Optimizing TFS Pathfinding

if you really want to optimize it, i would recommend to start by learning some theory. The problem you are facing is the Shortest path problem (fastest path in this case but that's almost the same) - Shortest path problem - Wikipedia
Original solution is using something similar to Dijkstra's algorithm (complexity nlog(n)). With your modification you changes it to heuristic algorithm (also wiki page - A* search algorithm - Wikipedia ). It's gonna help, but in this case, only a bit.
The problem with tfs implementation is that it doesn't use processor cache correctly (it loads much data from memory in random order).
If you don't know what I am talking about, i prepared small example
Code:
#include <chrono>
#include <iostream>

std::chrono::high_resolution_clock::time_point time_point;
uint64_t micros;

int main() {
    int T[1000][1000] = {0};
    time_point = std::chrono::high_resolution_clock::now();
    for(int x = 0; x < 1000; ++x) {
        for(int y = 0; y < 1000; ++y) {
            T[x][y] = x + y;
        }
    }
    micros = std::chrono::duration_cast<std::chrono::microseconds>(std::chrono::high_resolution_clock::now() - time_point).count();
    if(T[11][33] == 0)  // without that gcc will remove for as part of optimization coz T won't be used
        return 0;
    std::cout << "Took " << micros << " microseconds" << std::endl;
    time_point = std::chrono::high_resolution_clock::now();
    for(int x = 0; x < 1000; ++x) {
        for(int y = 0; y < 1000; ++y) {
            T[y][x] = x + y;
        }
    }
    micros = std::chrono::duration_cast<std::chrono::microseconds>(std::chrono::high_resolution_clock::now() - time_point).count();
    if(T[11][33] == 0)
        return 0;
    std::cout << "Took " << micros << " microseconds" << std::endl;
    return 0;
}

In this code you have 2 loops, doing exactly the same, but execution time is much different.
Code:
Took 409 microseconds
Took 3677 microseconds
First loop is almost 9x faster than second! And as I said, both are doing exactly the same. It's good to know why if you want to start optimizing code in really efficient way.
If you want to make that function really fast, you must keep all processing data in memory block smaller than 4kb (it's possible to do it in smaller than 1kb block).
It's possible to speed up this function at least by 4 times, in normal case it's using ~10% of cpu time used by tfs (for eg. walking is using up to 30%).

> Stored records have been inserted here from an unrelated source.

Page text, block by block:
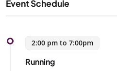
Event Schedule
2:00 pm to 7:00pm
Running
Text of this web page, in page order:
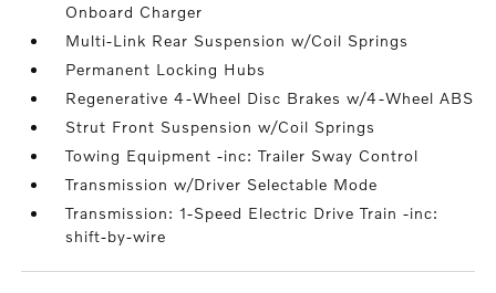
Onboard Charger
Multi-Link Rear Suspension w/Coil Springs
Permanent Locking Hubs
Regenerative 4-Wheel Disc Brakes w/4-Wheel ABS
Strut Front Suspension w/Coil Springs
Towing Equipment -inc: Trailer Sway Control
Transmission w/Driver Selectable Mode
Transmission: 1-Speed Electric Drive Train -inc:
shift-by-wire

This occurs because T is stored in rows and not columns, so it is layed out in memory like this:
T[0][0], T[0][1], T[0][2], ..., T[1000][999], T[1000]T[1000].

So when you are acessing its memory in the first loop, you have the region you are using already in cache because when the processor pulls T[0][0] to cache, T[0][1] T[0][2]... comes together.

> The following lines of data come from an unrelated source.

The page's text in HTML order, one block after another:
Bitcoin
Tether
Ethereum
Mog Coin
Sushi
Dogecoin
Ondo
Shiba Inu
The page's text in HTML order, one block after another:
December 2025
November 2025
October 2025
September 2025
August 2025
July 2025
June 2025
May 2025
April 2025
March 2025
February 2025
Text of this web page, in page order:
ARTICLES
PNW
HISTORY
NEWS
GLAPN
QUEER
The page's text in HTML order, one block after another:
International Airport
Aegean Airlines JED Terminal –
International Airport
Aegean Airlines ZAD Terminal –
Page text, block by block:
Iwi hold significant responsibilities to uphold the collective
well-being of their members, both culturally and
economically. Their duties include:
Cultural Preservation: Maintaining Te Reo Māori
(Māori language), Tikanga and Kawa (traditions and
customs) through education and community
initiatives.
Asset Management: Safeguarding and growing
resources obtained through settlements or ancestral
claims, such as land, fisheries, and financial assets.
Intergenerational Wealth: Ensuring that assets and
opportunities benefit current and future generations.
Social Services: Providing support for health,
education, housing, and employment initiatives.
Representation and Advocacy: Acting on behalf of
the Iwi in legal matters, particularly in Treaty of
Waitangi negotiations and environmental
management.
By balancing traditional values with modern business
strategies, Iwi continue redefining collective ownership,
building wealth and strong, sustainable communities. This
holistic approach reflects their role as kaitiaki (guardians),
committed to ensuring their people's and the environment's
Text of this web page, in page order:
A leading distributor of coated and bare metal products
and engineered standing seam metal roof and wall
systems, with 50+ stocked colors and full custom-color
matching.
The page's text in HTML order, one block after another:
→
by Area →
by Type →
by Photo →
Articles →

Now on the second loop you change T[0][0], then T[1][0] and theese two memory points have a thousand ints in between them (the whole T[0] index), so the processor has to go into memory to get it which takes more time. (more cache misses)

I could be wrong

Edit--

I've recently changed a couple of std::lists to std::vector on tfs and that alone was like magic regarding cpu usage, but unfortunately when the vector gets reallocated we get some crashes becuase the pointers are invalidated.
 
This post is interesting, so in my Tibia 7.7 recreation project which has been slowly building up during these last weeks, I made an A* from zero, and I wanted to test the benchmark by spamming click on map and running the search loop 1000 times.

Screenshot_3.png


Now when adding code to send a teleport effect on every node that is checked to search for the best predecessor node within neighbors and points.

Screenshot_4.png

(CPU increased by a small margin due to sending multiple teleport effects, without it the results are as the first image, red area is start area, yellow area is the area clicked on the map).

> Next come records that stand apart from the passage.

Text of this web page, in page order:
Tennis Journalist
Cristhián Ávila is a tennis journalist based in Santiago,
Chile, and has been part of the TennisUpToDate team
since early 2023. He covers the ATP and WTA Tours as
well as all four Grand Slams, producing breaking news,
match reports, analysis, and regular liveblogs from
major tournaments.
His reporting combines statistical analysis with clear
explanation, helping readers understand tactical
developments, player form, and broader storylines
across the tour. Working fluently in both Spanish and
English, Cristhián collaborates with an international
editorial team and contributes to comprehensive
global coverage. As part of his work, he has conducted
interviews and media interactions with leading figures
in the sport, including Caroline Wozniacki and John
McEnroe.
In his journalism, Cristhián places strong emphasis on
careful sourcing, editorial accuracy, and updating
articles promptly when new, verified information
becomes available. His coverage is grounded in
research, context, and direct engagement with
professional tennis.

The generated interval is made up with:
Code:
std::cout << "> Map loading time: " << (g_game.serverMilliseconds() - micros) / (1000.) << " seconds." << std::endl;

This post might be useless in here, but I found interesting the roughly over 0.010 s I'm seeing here from other tests.
The view range of the A* is 15 SQMs long in both X & Y range.

Are my results okay or what should I do to benchmark my own A* - or am I getting the good results due to what Kondrah said a few posts earlier?
 
Last edited:
This occurs because T is stored in rows and not columns, so it is layed out in memory like this:
T[0][0], T[0][1], T[0][2], ..., T[1000][999], T[1000]T[1000].

So when you are acessing its memory in the first loop, you have the region you are using already in cache because when the processor pulls T[0][0] to cache, T[0][1] T[0][2]... comes together.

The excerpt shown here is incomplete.